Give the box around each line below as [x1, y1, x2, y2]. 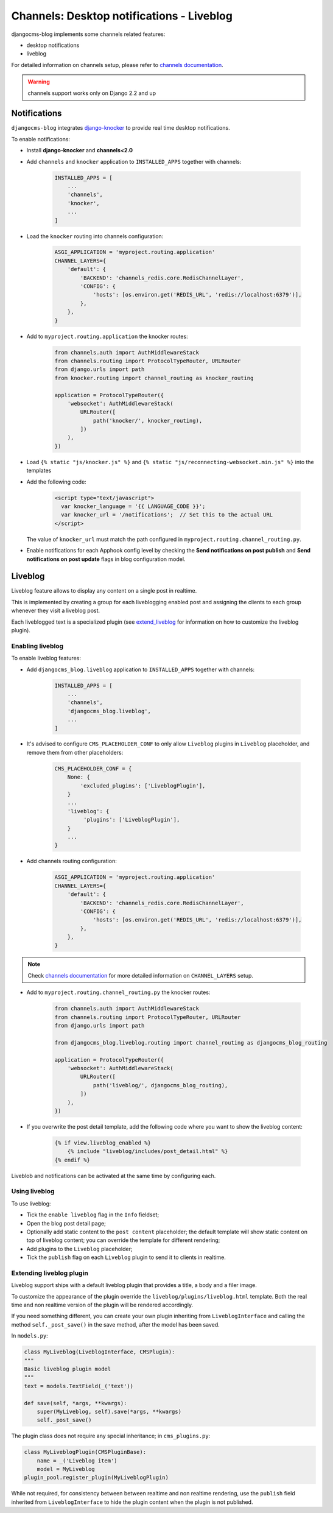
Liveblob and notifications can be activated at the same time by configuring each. [11, 1172, 216, 1179]
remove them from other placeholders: [26, 749, 124, 756]
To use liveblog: [11, 1200, 51, 1207]
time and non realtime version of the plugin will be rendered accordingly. [11, 1301, 194, 1309]
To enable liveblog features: [11, 655, 82, 662]
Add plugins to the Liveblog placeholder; [26, 1245, 133, 1252]
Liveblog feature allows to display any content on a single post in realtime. [11, 587, 197, 594]
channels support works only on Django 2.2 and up [27, 89, 156, 97]
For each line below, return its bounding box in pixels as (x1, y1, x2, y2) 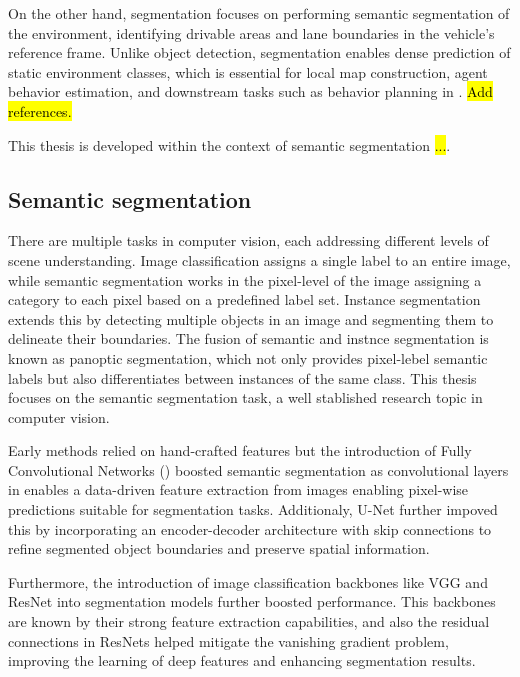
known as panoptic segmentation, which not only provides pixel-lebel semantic (8, 347, 488, 368)
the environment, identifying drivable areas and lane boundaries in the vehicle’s (8, 22, 495, 43)
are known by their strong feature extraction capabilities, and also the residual (8, 611, 490, 632)
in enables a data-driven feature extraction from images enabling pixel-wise (8, 479, 469, 500)
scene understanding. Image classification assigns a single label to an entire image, (8, 249, 511, 270)
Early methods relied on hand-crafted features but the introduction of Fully (8, 440, 472, 461)
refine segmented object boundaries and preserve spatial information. (8, 538, 430, 559)
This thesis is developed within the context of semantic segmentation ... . (8, 134, 451, 155)
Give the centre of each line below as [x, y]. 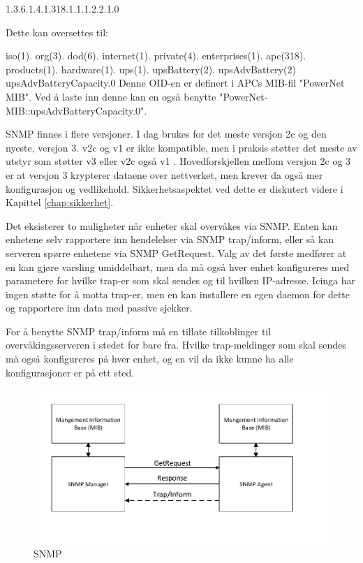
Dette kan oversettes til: [57, 32]
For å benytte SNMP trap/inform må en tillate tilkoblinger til [139, 331]
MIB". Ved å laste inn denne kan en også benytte [111, 96]
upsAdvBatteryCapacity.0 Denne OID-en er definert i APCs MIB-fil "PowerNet [175, 83]
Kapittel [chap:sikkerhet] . [60, 202]
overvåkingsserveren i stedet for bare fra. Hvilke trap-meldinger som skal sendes [176, 345]
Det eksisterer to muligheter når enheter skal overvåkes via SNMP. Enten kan [172, 225]
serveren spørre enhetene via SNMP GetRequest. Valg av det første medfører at [176, 253]
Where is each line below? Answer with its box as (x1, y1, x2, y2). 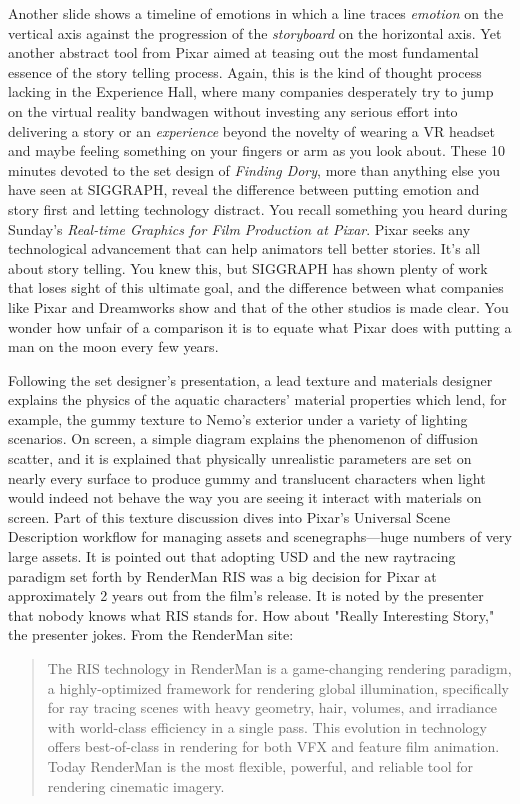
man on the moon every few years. (8, 336, 219, 357)
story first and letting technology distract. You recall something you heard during (8, 198, 508, 219)
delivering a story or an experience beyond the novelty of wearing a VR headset (8, 120, 495, 141)
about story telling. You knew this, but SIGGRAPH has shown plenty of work (8, 257, 488, 278)
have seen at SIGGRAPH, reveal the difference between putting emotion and (8, 179, 480, 200)
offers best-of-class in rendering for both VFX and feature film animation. (47, 736, 500, 757)
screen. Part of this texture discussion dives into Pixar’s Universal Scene (8, 506, 451, 527)
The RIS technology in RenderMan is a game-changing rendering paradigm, (47, 658, 512, 678)
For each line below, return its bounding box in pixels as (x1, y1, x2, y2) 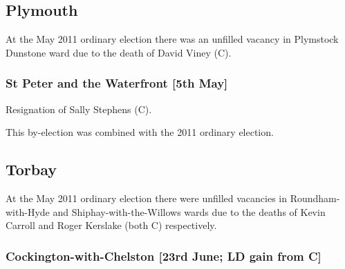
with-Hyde (6, 204, 50, 219)
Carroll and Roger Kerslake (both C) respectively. (6, 218, 217, 232)
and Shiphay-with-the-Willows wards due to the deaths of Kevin (53, 204, 326, 219)
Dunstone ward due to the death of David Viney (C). (6, 45, 232, 59)
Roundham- (290, 191, 340, 205)
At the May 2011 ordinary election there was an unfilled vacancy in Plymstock (6, 32, 339, 46)
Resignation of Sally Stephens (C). (6, 101, 152, 116)
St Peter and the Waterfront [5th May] (6, 74, 228, 92)
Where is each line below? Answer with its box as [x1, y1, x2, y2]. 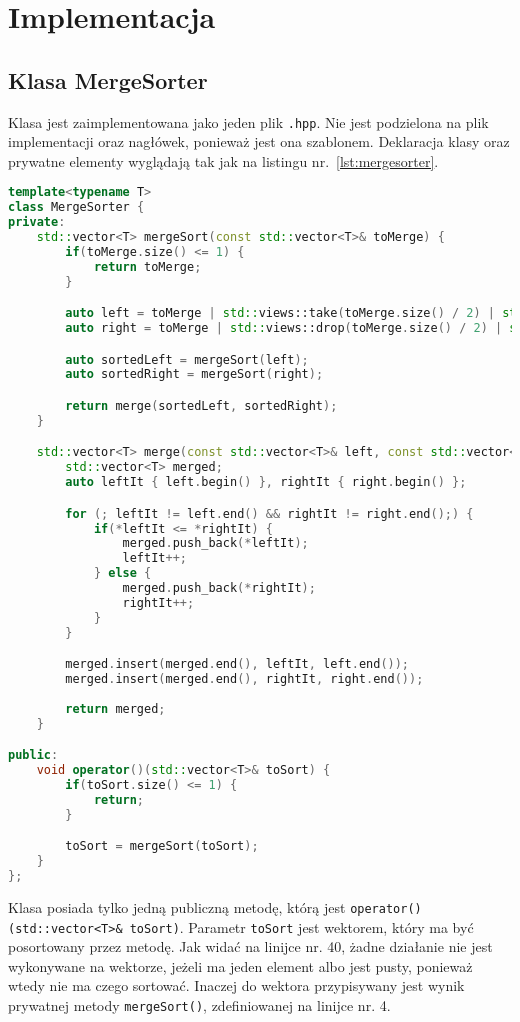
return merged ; [65, 701, 166, 716]
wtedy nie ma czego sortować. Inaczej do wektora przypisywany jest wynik [8, 975, 465, 996]
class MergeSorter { [8, 200, 145, 215]
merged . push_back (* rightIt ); [122, 581, 316, 596]
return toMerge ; [93, 259, 202, 274]
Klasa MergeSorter [8, 64, 208, 95]
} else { [93, 566, 152, 581]
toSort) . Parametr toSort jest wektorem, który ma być [129, 916, 474, 937]
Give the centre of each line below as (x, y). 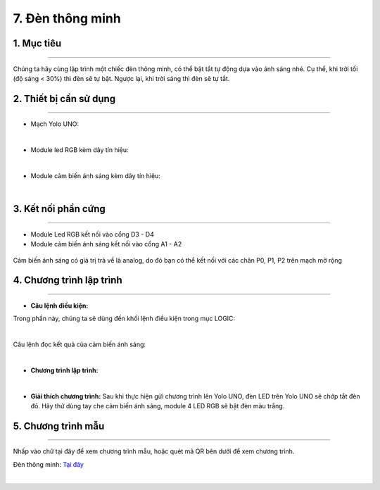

ASSIGNED TASK:
From the line with "box as [x1, y1, x2, y2]." down to the end of the entries, retype each line exactly as written, but drop the pictures.

RESULT:
Where is each line below? Answer with its box as [x1, y1, x2, y2]. 
return merged ; [65, 701, 166, 716]
wtedy nie ma czego sortować. Inaczej do wektora przypisywany jest wynik [8, 975, 465, 996]
class MergeSorter { [8, 200, 145, 215]
merged . push_back (* rightIt ); [122, 581, 316, 596]
return toMerge ; [93, 259, 202, 274]
Klasa MergeSorter [8, 64, 208, 95]
} else { [93, 566, 152, 581]
toSort) . Parametr toSort jest wektorem, który ma być [129, 916, 474, 937]
Give the centre of each line below as (x, y). 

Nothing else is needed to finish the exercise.